* **Exercise brief**
Reproduce, exactly and only, the lines of the data that follows from the one containing "For each line" down to the one containing "Accessing the Samples' Web Page", without pictures.

* **Provided records**
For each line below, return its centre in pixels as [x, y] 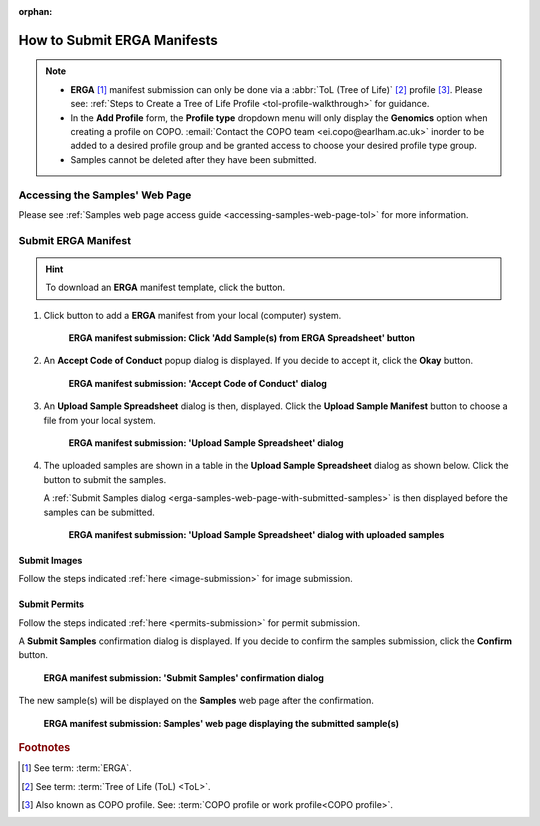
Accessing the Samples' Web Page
==
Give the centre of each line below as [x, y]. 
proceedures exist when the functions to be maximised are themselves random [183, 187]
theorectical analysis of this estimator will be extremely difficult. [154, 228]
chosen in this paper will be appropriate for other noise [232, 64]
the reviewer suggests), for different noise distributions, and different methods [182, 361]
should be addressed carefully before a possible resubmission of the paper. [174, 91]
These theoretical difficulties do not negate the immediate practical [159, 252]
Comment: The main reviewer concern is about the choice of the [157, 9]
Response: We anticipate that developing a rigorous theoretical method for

* **Task output**
For each line below, return its centre in pixels as [x, y] 
Accessing the Samples' Web Page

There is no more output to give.